The funeral home’s limousine pulled up in front of the house precisely on time. Cliff, Odia, and I rode in the first car with our parents; the rest of the family followed in another. The sun was brilliant, almost defiant, and a fine haze of snow drifted through the air as we pulled away from the house.

As we neared the church, traffic thickened. For a moment I wondered if we might get stuck in traffic jam—and then, almost ceremonially, the cars parted to let us through. As we approached the parking lot—already overflowing—I understood. It was the funeral itself that had created the congestion.

Inside the church, we were guided first to a private room, then into the foyer. Finally, we began the slow walk down the aisle, following Candace’s white coffin. It was covered in red roses, and draped across the front was a banner that read: Friends Are Friends Forever. Faces along the aisle blurred together—drawn, pale, silent. We took our seats on the front bench, and the service began.

The MBCI choir filled the loft above us. We tried to smile at the students we recognized. David was there, seated in the very last row, at the far end. To our left, much closer than I had expected, the media had already taken their places. I felt a flicker of unease and wondered why we hadn’t asked them to sit farther back.

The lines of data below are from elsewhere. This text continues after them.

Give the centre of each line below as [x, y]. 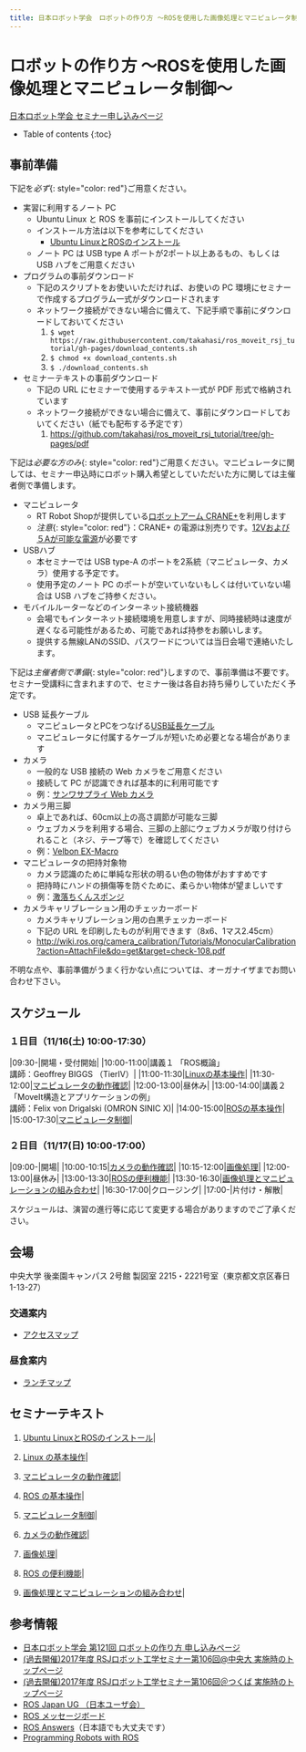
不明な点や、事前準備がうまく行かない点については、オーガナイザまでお [145, 970]
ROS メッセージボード [64, 1716]
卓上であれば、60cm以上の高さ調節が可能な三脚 [127, 817]
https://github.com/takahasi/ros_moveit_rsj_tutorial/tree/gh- [162, 434]
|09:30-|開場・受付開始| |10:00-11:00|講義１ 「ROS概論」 [117, 1063]
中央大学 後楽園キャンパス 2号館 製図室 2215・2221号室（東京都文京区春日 [150, 1276]
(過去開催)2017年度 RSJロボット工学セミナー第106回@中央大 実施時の [154, 1659]
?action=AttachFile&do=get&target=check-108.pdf [131, 951]
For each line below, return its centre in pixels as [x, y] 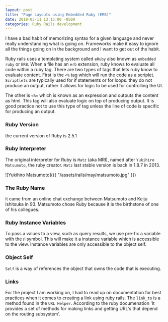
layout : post [19, 10]
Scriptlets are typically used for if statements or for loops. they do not [79, 80]
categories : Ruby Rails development [44, 24]
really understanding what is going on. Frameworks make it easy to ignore [82, 44]
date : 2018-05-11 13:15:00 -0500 [40, 19]
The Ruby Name [25, 188]
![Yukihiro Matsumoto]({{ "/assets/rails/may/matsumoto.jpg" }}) [71, 175]
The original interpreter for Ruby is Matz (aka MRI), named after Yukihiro [80, 159]
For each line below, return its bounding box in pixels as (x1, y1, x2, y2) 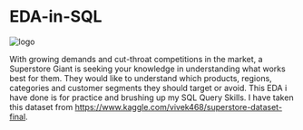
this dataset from (9, 101, 73, 112)
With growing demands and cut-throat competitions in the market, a (9, 53, 263, 64)
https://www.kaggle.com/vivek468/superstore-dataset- (74, 101, 283, 112)
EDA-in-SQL (9, 6, 103, 27)
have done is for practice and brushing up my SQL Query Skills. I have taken (9, 92, 294, 103)
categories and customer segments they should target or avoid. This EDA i (9, 82, 288, 93)
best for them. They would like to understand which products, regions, (9, 72, 272, 83)
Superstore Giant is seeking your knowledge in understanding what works (9, 63, 286, 74)

Keith Poysti, our assistant pastor, stepped forward and led the congregation in the opening hymn, “We Praise Thee, O God.” I mouthed the words, uncertain whether my voice would hold.

Keith then introduced Dave Loewen. Dave had been asked to speak on behalf of the search committee—to thank the public, the police, and the media for their tireless efforts.

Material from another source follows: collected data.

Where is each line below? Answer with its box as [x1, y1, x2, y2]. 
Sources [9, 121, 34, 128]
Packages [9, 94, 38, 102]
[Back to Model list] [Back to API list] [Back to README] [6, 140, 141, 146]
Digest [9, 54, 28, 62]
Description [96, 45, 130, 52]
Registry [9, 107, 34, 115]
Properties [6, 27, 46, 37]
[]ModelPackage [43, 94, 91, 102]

“By God’s hand, Candace has become a sacrificial lamb,” he said. “This event has brought into sharp focus both the worst and the best of Winnipeg. While evil has run its course, good has triumphed.”

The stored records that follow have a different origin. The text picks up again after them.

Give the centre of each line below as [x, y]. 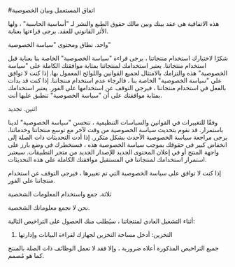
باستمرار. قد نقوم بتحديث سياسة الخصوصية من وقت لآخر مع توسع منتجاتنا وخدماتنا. [116, 130]
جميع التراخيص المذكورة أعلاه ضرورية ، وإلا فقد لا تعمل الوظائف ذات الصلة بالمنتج [114, 248]
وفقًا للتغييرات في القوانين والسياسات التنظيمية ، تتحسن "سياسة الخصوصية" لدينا [113, 122]
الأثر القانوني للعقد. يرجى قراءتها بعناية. [58, 31]
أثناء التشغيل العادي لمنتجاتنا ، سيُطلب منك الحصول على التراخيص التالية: [101, 221]
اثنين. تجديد [23, 109]
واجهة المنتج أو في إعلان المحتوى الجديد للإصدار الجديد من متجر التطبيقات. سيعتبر [114, 152]
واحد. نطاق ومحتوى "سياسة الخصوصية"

The choir, directed by Peter Braun, rose to sing.

I was acutely aware that nearly two thousand people filled the building. Later, I would be told that many more had been turned away at the doors. I was surrounded by a vast crowd that had come to hold us up in our grief—and yet, in that moment, I felt utterly alone. It was the loneliest moment of my life.

Ruth Balzer interrupted my thoughts as she stood and began to tell Candace’s story.

We had chosen Ruth carefully. She had known Candace through the Camp Arnes Follow-up Program—a winter ministry designed to offer spiritual support to young people between camp seasons. Every Tuesday, Ruth picked Candace up and brought her home again.

Candace always returned from those evenings visibly renewed, lighter somehow, more herself. We knew that much of that transformation had to do with Ruth. I don’t think Ruth ever fully understood what a model she was for Candace—but we did. And it mattered deeply to us that those who had shaped Candace’s inner life, those she loved and trusted, were given a place in this service.

We hadn’t wanted an obituary or a eulogy. Candace was too young for something so staid, so final. Besides, she didn’t have a list of accomplishments—at least not the kind that fit neatly into formal language. What she had was a way of being.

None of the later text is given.